FYI. Whats important to note here is that the Christoffel symbols represent the forces, not just gravitation, ergo the many different symbols with set values attached to each. So the symbols (values) may remain constant, even though spacetime (the metric) around it may be changing. The term connection symbolizes the constancy whether in flat space or curved space. Laws are universal, gravity fields change.

Just so you know, over the 5 lessons so far, we have covered Gauss (extrinsic geometry), Riemann (the metric), Minkowski (d(tau)^2 products), Ricci-Curbastro/Levi-Civita (covariant calculus) and now Christoffel (forces in tensors). Einstein has yet to rate a mention. The field equations (later) came from Hilbert who was himself working on gravitation.

Anything we don't understand is boring. It's the same reason that a lot of women don't like football.

women understand football. they just don't see any sence in watching it.

True but my case is not against women but rather my case is that we often dismiss what we do not understand as "boring". We value what is instantaneously stimulating more than patience and learning and self discovery.

wow....these are most excellent!!! I wish I saw these at the beginning of the year....sitting my relativity exam next week!! thankyou prof susskind!! excellent.....everyone should know about these lectures!!!
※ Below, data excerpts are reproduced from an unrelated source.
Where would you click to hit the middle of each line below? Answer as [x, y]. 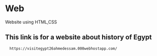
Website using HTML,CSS [31, 22]
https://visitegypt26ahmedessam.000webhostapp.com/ [64, 48]
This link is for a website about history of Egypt [78, 37]

I'm confused about one point. He says that the word covariant in covariant derivative has nothing to do with covariance as in covariant tensor. But I understand that taking the covariant derivative of a tensor yields a tensor with one more covariant indice; increasing the rank of the tensor by one. He has totally avoided this notion by using del ?? I am used to the comma notation.

methinks del is the same as using the comma

This is really a very generous gift to the community of those interested in learning. Thank you for posting these videos, professor!

mez lernd lots tank ya vry moch!

lol...I thought the tracker was broken...o.o Because the video is so long. xD

Is it true, that you can actually represent any visual object as a mathematical equation???

i think this is stupid question...

THANKS FOR THESE VIDEOS

He sounds like Christopher Walken!!!

thanks 4 postin' these videos

Thank you for giving me a view into a world I've had an interest in since my undergraduate days but have never had the time to study seriously. Your Physics Videos are a real joy and I might add, a powerfull motivator. Thanks again.

are you nuts?there is a on hour video!

Thank you for posting these. I have been learning this on my own and missed some of the basic ideas. Please post the rest, I really thank you for posting these.

The few ideas I missed by learning on my own were conceptual Ideas that really make a big change in how I Understand GR.

Thanks again !!!!

thank you for these videos, could you please please please please upload the rest. thanks once again

I'm looking forward to seeing the remaining videos once they get uploaded!